• What the task requires: Copy out the lines of the material that include the string "they".

• The input:
# # # # #

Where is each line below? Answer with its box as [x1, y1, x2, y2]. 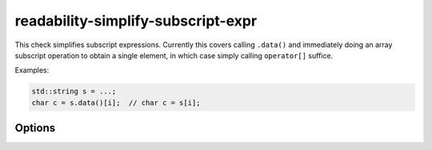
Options [14, 121, 56, 135]
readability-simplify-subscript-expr [14, 12, 258, 30]
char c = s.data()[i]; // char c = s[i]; [31, 98, 201, 107]
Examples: [14, 65, 50, 75]
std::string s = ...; [31, 87, 117, 96]
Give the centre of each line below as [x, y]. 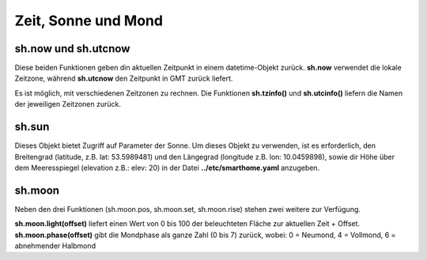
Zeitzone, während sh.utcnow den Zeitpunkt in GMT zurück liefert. [124, 78]
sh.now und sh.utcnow [72, 49]
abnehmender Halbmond [55, 246]
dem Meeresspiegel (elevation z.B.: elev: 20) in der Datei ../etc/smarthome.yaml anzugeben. [167, 168]
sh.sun [32, 127]
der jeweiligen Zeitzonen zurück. [68, 104]
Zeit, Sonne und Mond [89, 21]
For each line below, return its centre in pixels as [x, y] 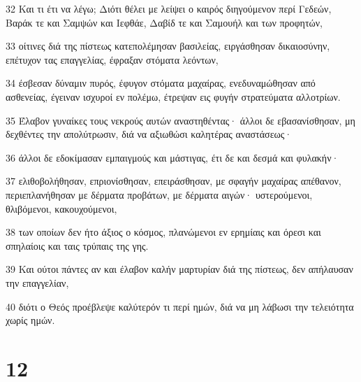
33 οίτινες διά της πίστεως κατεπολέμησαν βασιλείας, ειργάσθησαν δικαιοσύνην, [168, 46]
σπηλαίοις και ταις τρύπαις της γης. [77, 245]
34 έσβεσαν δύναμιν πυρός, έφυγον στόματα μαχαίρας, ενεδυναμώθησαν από [161, 83]
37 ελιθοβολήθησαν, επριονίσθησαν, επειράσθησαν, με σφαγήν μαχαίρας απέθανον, [174, 181]
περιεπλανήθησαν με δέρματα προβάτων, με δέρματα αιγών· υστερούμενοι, [159, 194]
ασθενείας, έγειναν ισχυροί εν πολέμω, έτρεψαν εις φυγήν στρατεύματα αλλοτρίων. [173, 96]
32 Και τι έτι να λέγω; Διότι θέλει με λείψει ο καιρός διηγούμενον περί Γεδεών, [169, 8]
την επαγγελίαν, [37, 282]
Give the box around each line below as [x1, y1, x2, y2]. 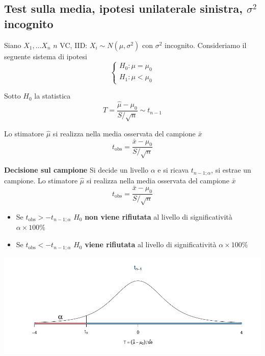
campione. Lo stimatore [4, 175, 78, 185]
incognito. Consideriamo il [165, 39, 247, 50]
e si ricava [157, 164, 189, 175]
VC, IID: [60, 39, 88, 50]
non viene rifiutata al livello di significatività [85, 211, 232, 222]
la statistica [34, 90, 71, 101]
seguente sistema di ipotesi [4, 51, 87, 61]
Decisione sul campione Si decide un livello [4, 164, 149, 175]
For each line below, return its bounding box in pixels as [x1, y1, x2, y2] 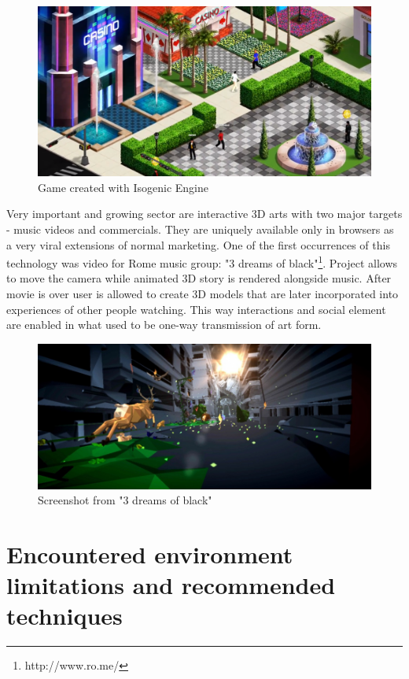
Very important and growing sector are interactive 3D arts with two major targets [6, 205, 403, 222]
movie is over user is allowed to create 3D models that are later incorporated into [6, 285, 399, 301]
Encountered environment [6, 538, 293, 570]
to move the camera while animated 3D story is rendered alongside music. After [6, 270, 392, 286]
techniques [6, 600, 123, 632]
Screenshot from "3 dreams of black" [38, 492, 212, 508]
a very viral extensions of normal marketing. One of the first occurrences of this [6, 236, 390, 253]
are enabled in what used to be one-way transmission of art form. [6, 316, 322, 333]
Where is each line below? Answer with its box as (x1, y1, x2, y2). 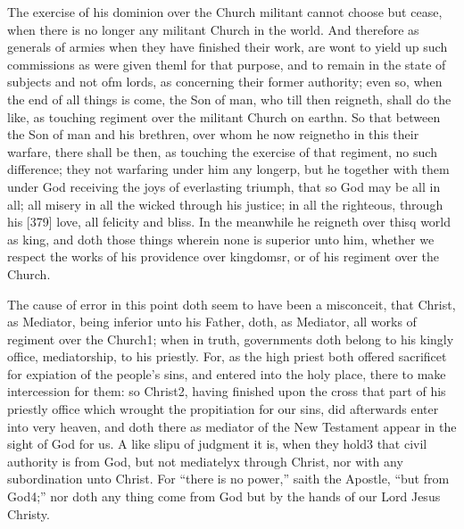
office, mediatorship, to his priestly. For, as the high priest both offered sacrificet (7, 347, 447, 366)
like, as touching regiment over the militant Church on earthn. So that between (7, 107, 441, 126)
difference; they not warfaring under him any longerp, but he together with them (7, 160, 450, 178)
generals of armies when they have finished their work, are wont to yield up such (7, 37, 448, 56)
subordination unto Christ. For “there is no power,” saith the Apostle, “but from (7, 469, 450, 488)
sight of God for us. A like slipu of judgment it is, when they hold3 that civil (7, 434, 427, 453)
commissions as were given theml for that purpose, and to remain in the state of (7, 54, 446, 73)
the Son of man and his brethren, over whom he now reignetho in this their (7, 125, 419, 144)
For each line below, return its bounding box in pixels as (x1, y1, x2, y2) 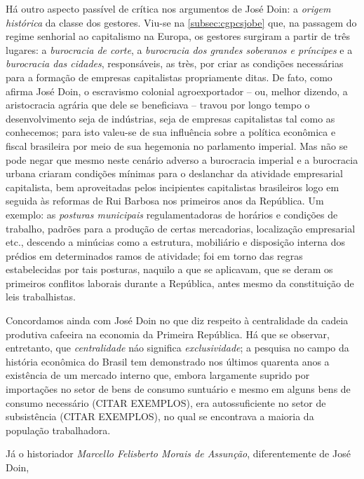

# # # # #

• Task result:
difference; they not warfaring under him any longerp, but he together with them (7, 160, 450, 178)
generals of armies when they have finished their work, are wont to yield up such (7, 37, 448, 56)
sight of God for us. A like slipu of judgment it is, when they hold3 that civil (7, 434, 427, 453)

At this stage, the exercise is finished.